WORK ORDER
What's wanted here is the full listing below, repeated exactly, with no images in it.
#### EXERCISE INPUT
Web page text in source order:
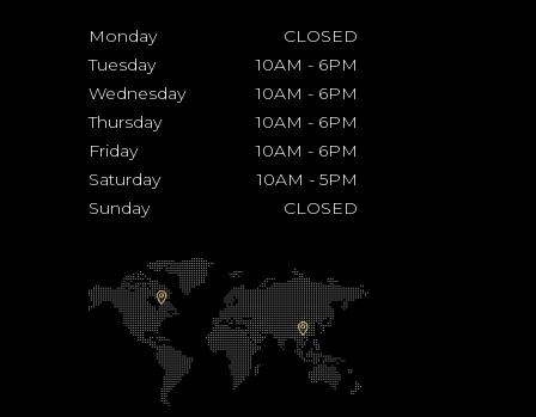
Monday
CLOSED
Tuesday
10AM - 6PM
Wednesday
10AM - 6PM
Thursday
10AM - 6PM
Friday
10AM - 6PM
Saturday
10AM - 5PM
Sunday
CLOSED
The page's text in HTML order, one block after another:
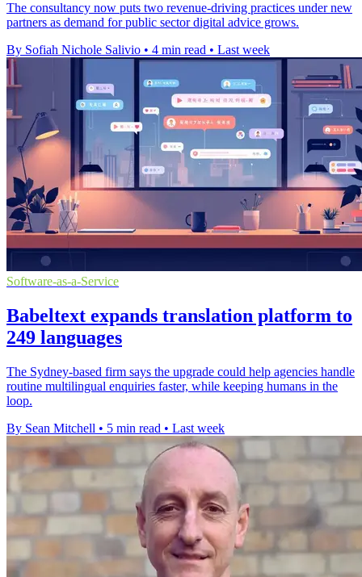
The consultancy now puts two revenue-driving practices under new
partners as demand for public sector digital advice grows.
By Sofiah Nichole Salivio • 4 min read • Last week
Software-as-a-Service
Babeltext expands translation platform to
249 languages
The Sydney-based firm says the upgrade could help agencies handle
routine multilingual enquiries faster, while keeping humans in the
loop.
By Sean Mitchell • 5 min read • Last week
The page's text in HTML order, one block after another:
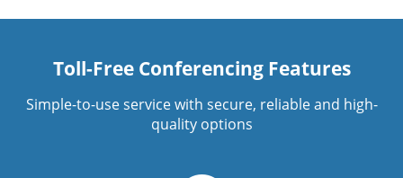
Toll-Free Conferencing Features
Simple-to-use service with secure, reliable and high-
quality options
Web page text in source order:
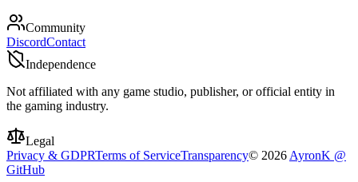
Community
DiscordContact
Independence
Not affiliated with any game studio, publisher, or official entity in
the gaming industry.
Legal
Privacy & GDPRTerms of ServiceTransparency© 2026 AyronK @
GitHub
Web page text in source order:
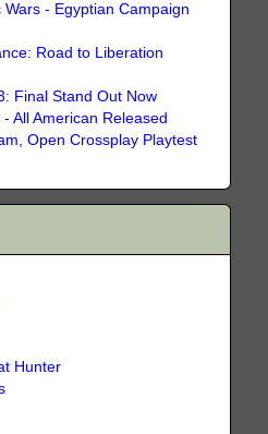
- Egyptian Campaign
Road to Liberation
Final Stand Out Now
All American Released
Open Crossplay Playtest
Hunter
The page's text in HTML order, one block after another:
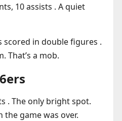
10 assists . A quiet
scored in double figures .
That’s a mob.
. The only bright spot.
the game was over.
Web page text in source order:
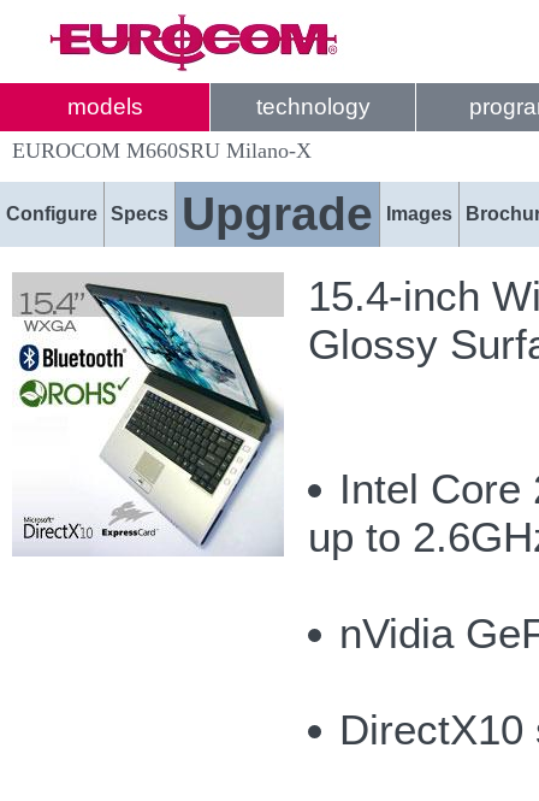
models technology
EUROCOM M660SRU Milano-X
Configure Specs Upgrade Images
15.4-inch
Glossy
Intel Core
up to
nVidia
DirectX10
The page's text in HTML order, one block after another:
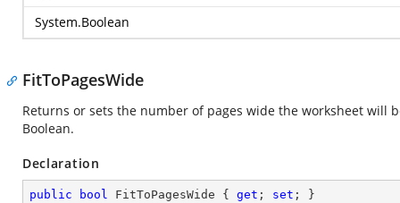
System.Boolean
FitToPagesWide
Returns or sets the number of pages wide the worksheet will
Boolean.
Declaration
public bool FitToPagesWide { get ; set ; }
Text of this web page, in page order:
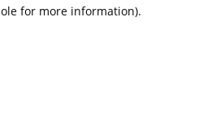
for more information).
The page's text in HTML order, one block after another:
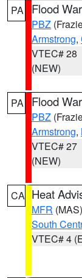
PA Flood
PBZ
Armstrong,
VTEC# 28
(NEW)
PA Flood
PBZ
Armstrong,
VTEC# 27
(NEW)
CA Heat
MFR (MAS)
South
VTEC# 4
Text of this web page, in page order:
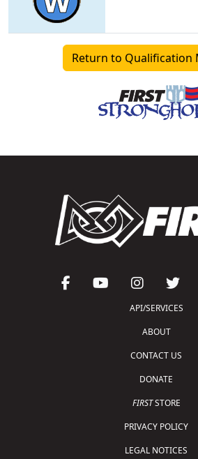
Return to Qualification
API/SERVICES
ABOUT
CONTACT US
DONATE
FIRSTSTORE
PRIVACY POLICY
LEGAL NOTICES
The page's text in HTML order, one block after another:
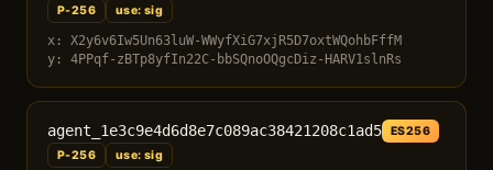
P-256
use: sig
x: X2y6v6Iw5Un63luW-WWyfXiG7xjR5D7oxtWQohbFffM
y: 4PPqf-zBTp8yfIn22C-bbSQnoOQgcDiz-HARV1slnRs
agent_1e3c9e4d6d8e7c089ac38421208c1ad5
ES256
P-256
use: sig
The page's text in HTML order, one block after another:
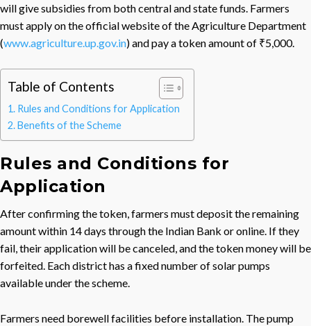
will give subsidies from both central and state funds. Farmers
must apply on the official website of the Agriculture Department
(www.agriculture.up.gov.in) and pay a token amount of ₹5,000.
Table of Contents
Rules and Conditions for Application
Benefits of the Scheme
Rules and Conditions for
Application
After confirming the token, farmers must deposit the remaining
amount within 14 days through the Indian Bank or online. If they
fail, their application will be canceled, and the token money will be
forfeited. Each district has a fixed number of solar pumps
available under the scheme.
Farmers need borewell facilities before installation. The pump
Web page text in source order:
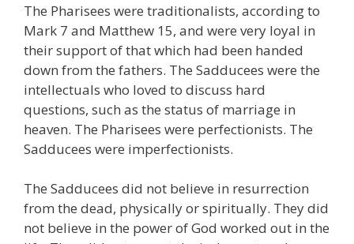
The Pharisees were traditionalists, according to
Mark 7 and Matthew 15, and were very loyal in
their support of that which had been handed
down from the fathers. The Sadducees were the
intellectuals who loved to discuss hard
questions, such as the status of marriage in
heaven. The Pharisees were perfectionists. The
Sadducees were imperfectionists.
The Sadducees did not believe in resurrection
from the dead, physically or spiritually. They did
not believe in the power of God worked out in the
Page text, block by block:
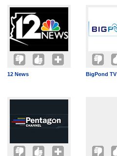
12 News BigPond TV
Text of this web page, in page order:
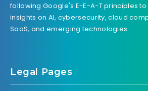
following Google's E-E-A-T principles
insights on AI, cybersecurity, cloud
SaaS, and emerging technologies.
Legal Pages
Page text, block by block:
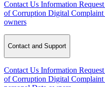
Contact Us Information Request
of Corruption Digital Complaint
owners
Contact and Support
Contact Us Information Request
of Corruption Digital Complaint
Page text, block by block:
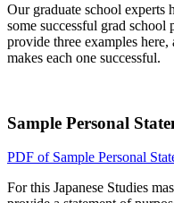
Our graduate school experts
some successful grad school
provide three examples
makes each one successful.
Sample Personal
PDF of Sample Personal
For this Japanese Studies
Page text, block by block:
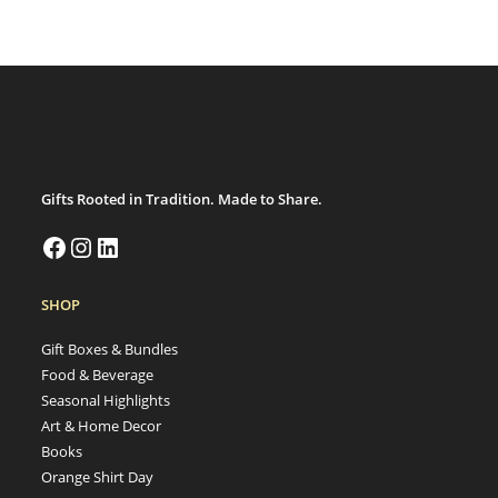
########
WRITTEN RESPONSE
Web page text in source order:
Monday
CLOSED
Tuesday
10AM - 6PM
Wednesday
10AM - 6PM
Thursday
10AM - 6PM
Friday
10AM - 6PM
Saturday
10AM - 5PM
Sunday
CLOSED
The page's text in HTML order, one block after another:
The consultancy now puts two revenue-driving practices under new
partners as demand for public sector digital advice grows.
By Sofiah Nichole Salivio • 4 min read • Last week
Software-as-a-Service
Babeltext expands translation platform to
249 languages
The Sydney-based firm says the upgrade could help agencies handle
routine multilingual enquiries faster, while keeping humans in the
loop.
By Sean Mitchell • 5 min read • Last week
The page's text in HTML order, one block after another:
Toll-Free Conferencing Features
Simple-to-use service with secure, reliable and high-
quality options
Web page text in source order:
Community
DiscordContact
Independence
Not affiliated with any game studio, publisher, or official entity in
the gaming industry.
Legal
Privacy & GDPRTerms of ServiceTransparency© 2026 AyronK @
GitHub
Web page text in source order:
- Egyptian Campaign
Road to Liberation
Final Stand Out Now
All American Released
Open Crossplay Playtest
Hunter
The page's text in HTML order, one block after another:
10 assists . A quiet
scored in double figures .
That’s a mob.
. The only bright spot.
the game was over.
Web page text in source order:
models technology
EUROCOM M660SRU Milano-X
Configure Specs Upgrade Images
15.4-inch
Glossy
Intel Core
up to
nVidia
DirectX10
The page's text in HTML order, one block after another:
System.Boolean
FitToPagesWide
Returns or sets the number of pages wide the worksheet will
Boolean.
Declaration
public bool FitToPagesWide { get ; set ; }
Text of this web page, in page order:
for more information).
The page's text in HTML order, one block after another:
PA Flood
PBZ
Armstrong,
VTEC# 28
(NEW)
PA Flood
PBZ
Armstrong,
VTEC# 27
(NEW)
CA Heat
MFR (MAS)
South
VTEC# 4
Text of this web page, in page order:
Return to Qualification
API/SERVICES
ABOUT
CONTACT US
DONATE
FIRSTSTORE
PRIVACY POLICY
LEGAL NOTICES
The page's text in HTML order, one block after another:
P-256
use: sig
x: X2y6v6Iw5Un63luW-WWyfXiG7xjR5D7oxtWQohbFffM
y: 4PPqf-zBTp8yfIn22C-bbSQnoOQgcDiz-HARV1slnRs
agent_1e3c9e4d6d8e7c089ac38421208c1ad5
ES256
P-256
use: sig
The page's text in HTML order, one block after another:
will give subsidies from both central and state funds. Farmers
must apply on the official website of the Agriculture Department
(www.agriculture.up.gov.in) and pay a token amount of ₹5,000.
Table of Contents
Rules and Conditions for Application
Benefits of the Scheme
Rules and Conditions for
Application
After confirming the token, farmers must deposit the remaining
amount within 14 days through the Indian Bank or online. If they
fail, their application will be canceled, and the token money will be
forfeited. Each district has a fixed number of solar pumps
available under the scheme.
Farmers need borewell facilities before installation. The pump
Web page text in source order:
The Pharisees were traditionalists, according to
Mark 7 and Matthew 15, and were very loyal in
their support of that which had been handed
down from the fathers. The Sadducees were the
intellectuals who loved to discuss hard
questions, such as the status of marriage in
heaven. The Pharisees were perfectionists. The
Sadducees were imperfectionists.
The Sadducees did not believe in resurrection
from the dead, physically or spiritually. They did
not believe in the power of God worked out in the
Page text, block by block:
12 News BigPond TV
Text of this web page, in page order:
following Google's E-E-A-T principles
insights on AI, cybersecurity, cloud
SaaS, and emerging technologies.
Legal Pages
Page text, block by block:
Contact Us Information Request
of Corruption Digital Complaint
owners
Contact and Support
Contact Us Information Request
of Corruption Digital Complaint
Page text, block by block:
Our graduate school experts
some successful grad school
provide three examples
makes each one successful.
Sample Personal
PDF of Sample Personal
For this Japanese Studies
Page text, block by block:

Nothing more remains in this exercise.